Data items
____________________

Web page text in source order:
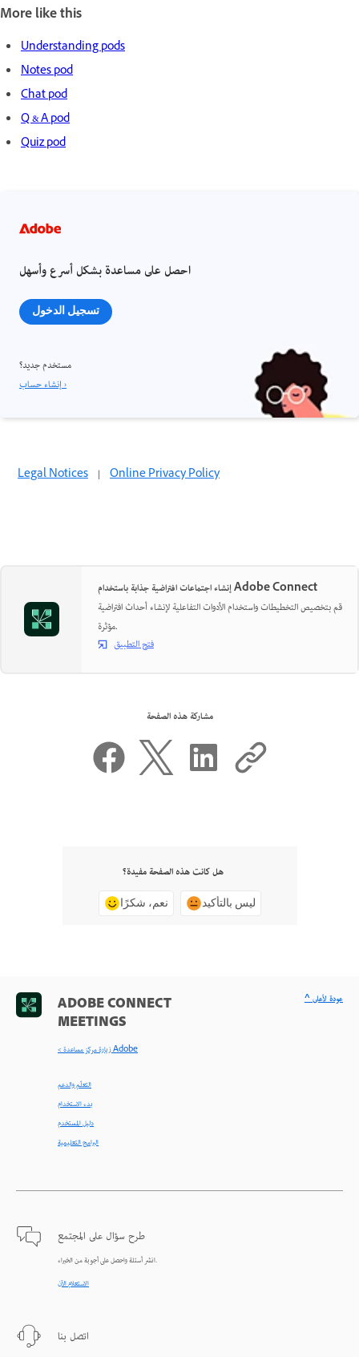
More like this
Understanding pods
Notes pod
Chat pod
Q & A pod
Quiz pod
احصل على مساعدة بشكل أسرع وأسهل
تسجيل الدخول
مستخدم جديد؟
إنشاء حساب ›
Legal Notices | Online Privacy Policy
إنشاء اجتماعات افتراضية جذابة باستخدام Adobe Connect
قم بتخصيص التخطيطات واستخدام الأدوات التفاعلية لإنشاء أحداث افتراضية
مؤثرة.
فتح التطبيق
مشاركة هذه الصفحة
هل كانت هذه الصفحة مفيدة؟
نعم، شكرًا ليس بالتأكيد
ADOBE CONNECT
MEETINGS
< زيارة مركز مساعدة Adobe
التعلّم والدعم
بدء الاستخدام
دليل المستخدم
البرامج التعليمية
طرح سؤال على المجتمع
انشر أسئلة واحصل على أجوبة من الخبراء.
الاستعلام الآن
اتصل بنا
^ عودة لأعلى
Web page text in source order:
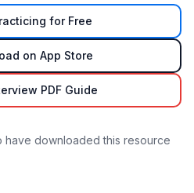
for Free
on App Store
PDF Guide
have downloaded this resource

____________________

What you are asked to do:
Every line above holding the string "افتراضية" should be listed.

Answer for the task:
إنشاء اجتماعات افتراضية جذابة باستخدام Adobe Connect
قم بتخصيص التخطيطات واستخدام الأدوات التفاعلية لإنشاء أحداث افتراضية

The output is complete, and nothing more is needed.